1. A computer-implemented method for aligning intercorrelated asynchronous time series datasets comprising the steps of: (a) retrieving a first time series dataset and a second time series dataset (y), the first and second time series dataset being intercorrelated, (b) segmenting each of the first and second time series dataset into a plurality of consecutive smaller segments, all segments of the first and second time series dataset having the same length, (c) determining pairs of corresponding segments by associating successive segments of the first time series dataset with corresponding segments of the second time series dataset, (d) optimizing, for each pair of corresponding segments, a correlation function to obtain an approximation of a first times series transformation function and of a second time series transformation function, (e) using the first and second time series transformation functions to determine a vector of segment shifts whose components contain approximations of the shifts between the first and the second segment in a pair of corresponding segments, (f) applying a multi-model fitting algorithm to the segment shift vector, said multi-model algorithm outputting a shift function for aligning segments of each pair of corresponding segments, and (g) aligning the first time series dataset with the second series dataset by applying said shift function to all pairs of corresponding segments, wherein the first time series transformation function is parametrized by weights of a first neural network and outputs a first highly correlated time series dataset, and wherein the second time series transformation function is parametrized by weights of a second neural network and outputs a second highly correlated time series dataset.

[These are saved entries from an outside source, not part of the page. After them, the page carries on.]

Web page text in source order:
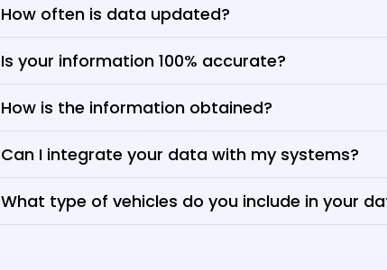
How often is data updated?
Is your information 100% accurate?
How is the information obtained?
Can I integrate your data with my systems?
What type of vehicles do you include in your
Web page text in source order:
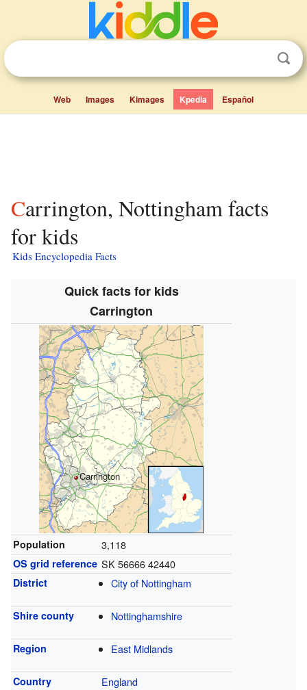
Web Images Kimages Kpedia Español
Carrington, Nottingham facts
for kids
Kids Encyclopedia Facts
Quick facts for kids
Carrington
Carrington
Population 3,118
OS grid reference SK 56666 42440
District City of Nottingham
Shire county Nottinghamshire
Region East Midlands
Country England
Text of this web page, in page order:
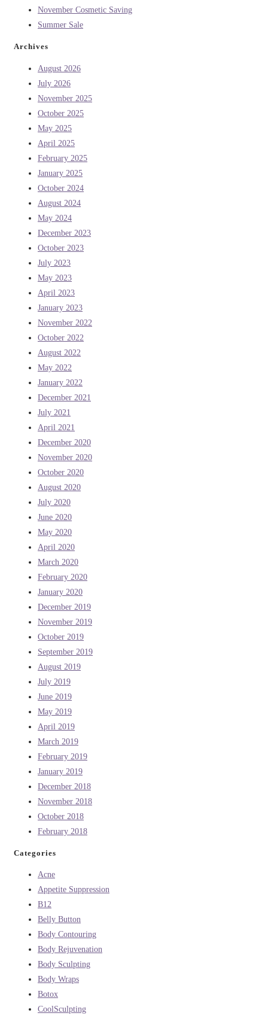
November Cosmetic Saving
Summer Sale
Archives
August 2026
July 2026
November 2025
October 2025
May 2025
April 2025
February 2025
January 2025
October 2024
August 2024
May 2024
December 2023
October 2023
July 2023
May 2023
April 2023
January 2023
November 2022
October 2022
August 2022
May 2022
January 2022
December 2021
July 2021
April 2021
December 2020
November 2020
October 2020
August 2020
July 2020
June 2020
May 2020
April 2020
March 2020
February 2020
January 2020
December 2019
November 2019
October 2019
September 2019
August 2019
July 2019
June 2019
May 2019
April 2019
March 2019
February 2019
January 2019
December 2018
November 2018
October 2018
February 2018
Categories
Acne
Appetite Suppression
B12
Belly Button
Body Contouring
Body Rejuvenation
Body Sculpting
Body Wraps
Botox
CoolSculpting
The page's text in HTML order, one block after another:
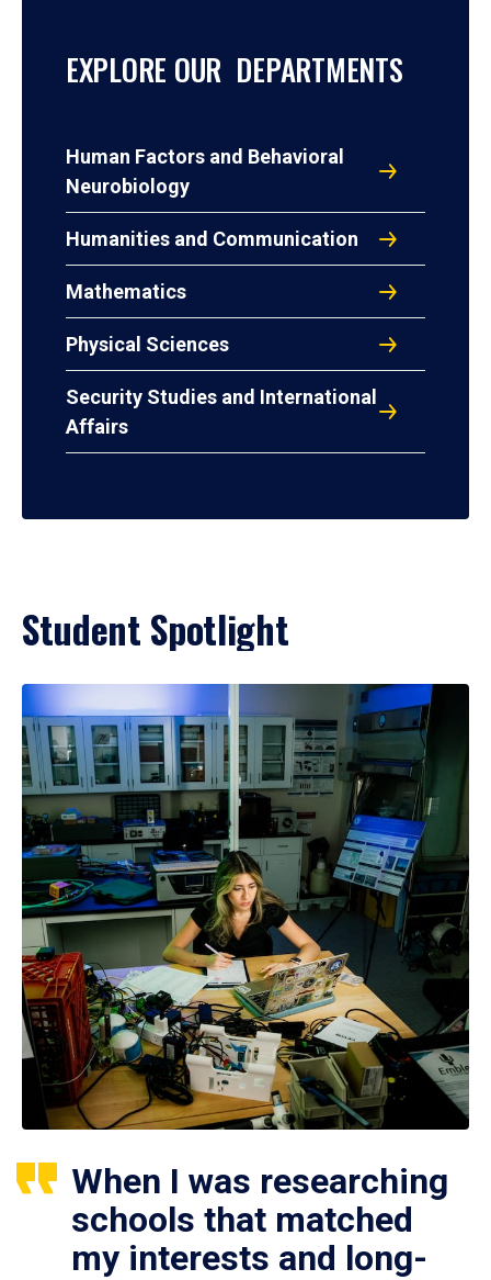
EXPLORE OUR DEPARTMENTS
Human Factors and Behavioral
Neurobiology
Humanities and Communication
Mathematics
Physical Sciences
Security Studies and International
Affairs
Student Spotlight
When I was researching
schools that matched
my interests and long-
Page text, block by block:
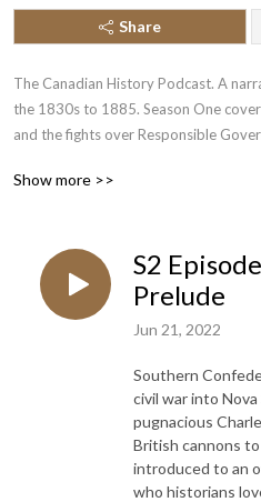
Share
The Canadian History Podcast. A
the 1830s to 1885. Season One
and the fights over Responsible
leading up to Canadian confederation.
Show more >>
S2
Prelude
Jun 21, 2022
Southern
civil war into
pugnacious
British cannons
introduced to an
who historians
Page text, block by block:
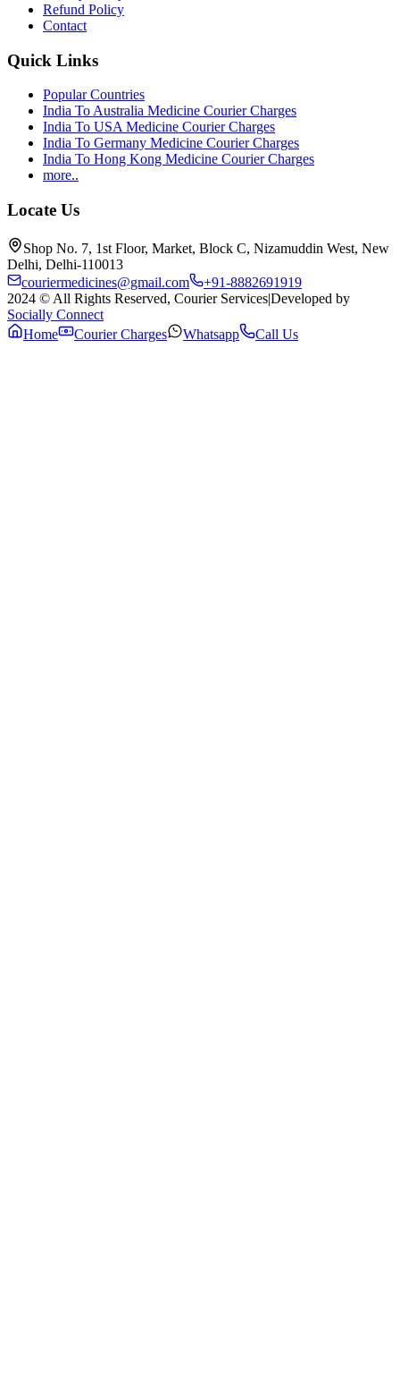
Refund Policy
Contact
Quick Links
Popular Countries
India To Australia Medicine Courier Charges
India To USA Medicine Courier Charges
India To Germany Medicine Courier Charges
India To Hong Kong Medicine Courier Charges
more..
Locate Us
Shop No. 7, 1st Floor, Market, Block C, Nizamuddin West, New
Delhi, Delhi-110013
couriermedicines@gmail.com
+91-8882691919
2024 © All Rights Reserved, Courier Services|Developed by
Socially Connect
Home
Courier Charges Whatsapp Call Us
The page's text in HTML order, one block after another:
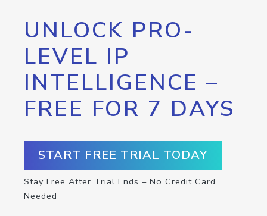
UNLOCK PRO-
LEVEL IP
INTELLIGENCE –
FREE FOR 7 DAYS
START FREE TRIAL TODAY
Stay Free After Trial Ends – No Credit Card
Needed
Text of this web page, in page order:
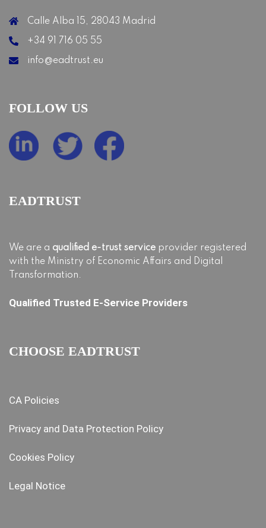
Calle Alba 15, 28043 Madrid
+34 91 716 05 55
info@eadtrust.eu
FOLLOW US
EADTRUST
We are a qualified e-trust service provider registered
with the Ministry of Economic Affairs and Digital
Transformation.
Qualified Trusted E-Service Providers
CHOOSE EADTRUST
CA Policies
Privacy and Data Protection Policy
Cookies Policy
Legal Notice
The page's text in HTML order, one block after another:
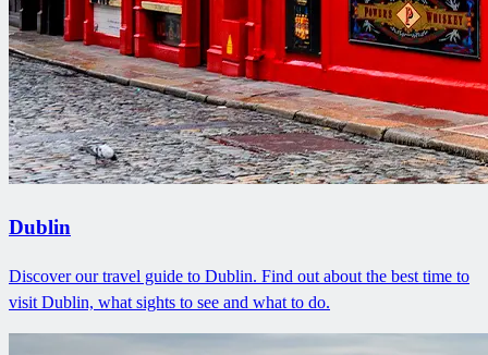
Dublin
Discover our travel guide to Dublin. Find out about the best time to
visit Dublin, what sights to see and what to do.
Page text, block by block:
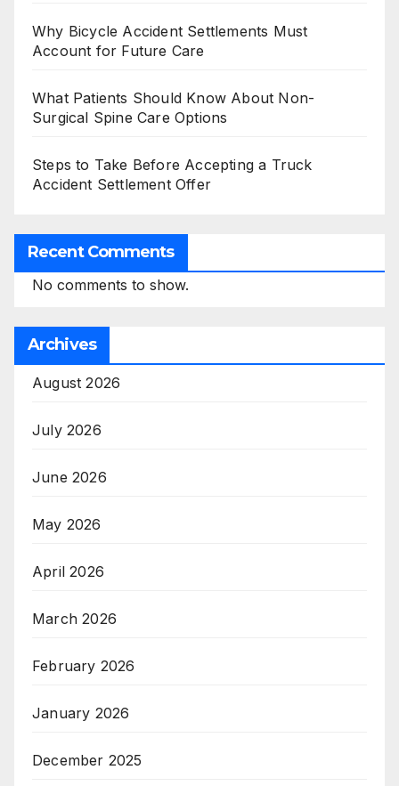
Why Bicycle Accident Settlements Must
Account for Future Care
What Patients Should Know About Non-
Surgical Spine Care Options
Steps to Take Before Accepting a Truck
Accident Settlement Offer
Recent Comments
No comments to show.
Archives
August 2026
July 2026
June 2026
May 2026
April 2026
March 2026
February 2026
January 2026
December 2025
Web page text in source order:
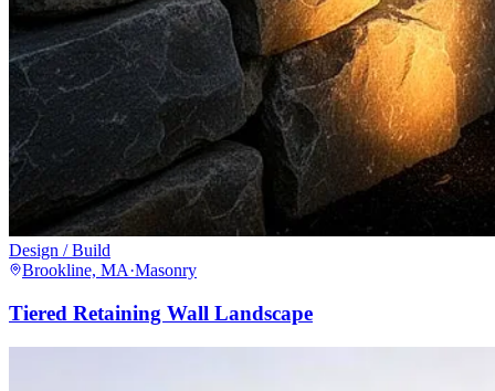
Design / Build
Brookline, MA·Masonry
Tiered Retaining Wall Landscape
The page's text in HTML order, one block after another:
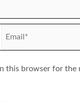
this browser for the
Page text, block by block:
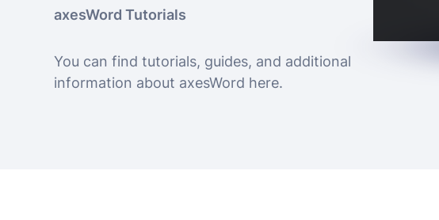
axesWord Tutorials
You can find tutorials, guides, and additional
information about axesWord here.
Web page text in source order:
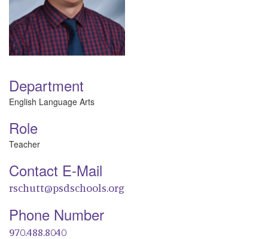
Department
English Language Arts
Role
Teacher
Contact E-Mail
rschutt@psdschools.org
Phone Number
970.488.8040

2. Method according to claim 1, wherein said first and second time series datasets are respectively a first and a second digital signal.

3. Method according to claim 1, further comprising a step of measuring a first signal with a first sensor and a second signal with a second sensor and converting the first signal into said first digital signal and the second signal into said second digital signal.

4. Method according to claim 1, wherein said first and second sensors are biomedical sensors.

5. Method according to claim 1, wherein said biomedical sensors are both selected among ECG sensors, BCG sensors, PPG sensors, EEG sensors, EMG sensors and medical accelerometers.

6. Method according to claim 1, wherein said approximation of said first and second time series transformation functions is made by successively fixing the first times series transformation function to be the identity function while optimizing the second times series transformation function and then optimizing the first time series transformation function while fixing the second time series transformation that has been optimized.

7. Method according to claim 1, wherein at least one of said first and second neural network is a residual convolutional neural network with locally constrained receptive fields.

8. Method according to claim 1, wherein said optimizing of said correlation function comprises a step of optimizing a normalized same cross correlation function.

9. Method according to claim 1, wherein said optimizing of said normalized same cross correlation function is realized through regular stochastic gradient descent.

10. Method according to claim 1, wherein at least one of said first and second time series transformation functions is non-linear.

11. Method according to claim 1, wherein said multi-model fitting algorithm is an energy based multi-model fitting algorithm.

12. Method according to claim 1, wherein step (d)-(e) is performed in parallel on a plurality of processors.

Description

SHORT DESCRIPTION OF THE DRAWINGS

[0040] Exemplar embodiments of the invention are disclosed in the description and illustrated by the drawings in which:

[0041] FIG. 1 illustrates schematically the main steps of the method;

[0042] FIG. 2a illustrates a graphic of the shift values before the multi-model fitting step;

[0043] FIG. 2b illustrates a graphic of the shift values after the multi-model fitting step;

[0044] FIG. 3a illustrates a graphic of a raw PPG (photoplethysmographic) signal;

[0045] FIG. 3b illustrates a graphic of a raw BCG (ballistocardiographic) signal;

[0046] FIG. 3c illustrates an example of the output of a signal transformation function associated to the PPG signal of FIG. 3a;

[0047] FIG. 3d illustrates an example of the output of a signal transformation function associated to the BCG signal of FIG. 3b, and

[0048] FIG. 4 shows a graphic of aligned signals from a 12-leads ECG and an arm-worn device measuring PPG.

DETAILED DESCRIPTION OF THE INVENTION

[0049] The present invention relates to a method for aligning asynchronous intercorrelated time series. Misalignment between times series may for example arise from a lack of synchronization between the timestamping mechanisms that assign a time value to a certain measurement. It may also arise from delays inherent to the processes being observed or the technology used. The induced time-shift, or lag, may be constant over certain periods of time, but most often this time-shift is non-constant but piecewise continuous in the sense that over certain periods of time, the lag can be expressed as a continuous function of time. In some cases, this function is periodic, meaning that the lag is identical on certain periods of time, when, for instance, the clocks are regularly reinitialized. In some other cases, this function does not follow any particular pattern as the lag is due to a human interaction. This is typically the case for stock market prices time series where the timestamping depends on the reaction time of an investor.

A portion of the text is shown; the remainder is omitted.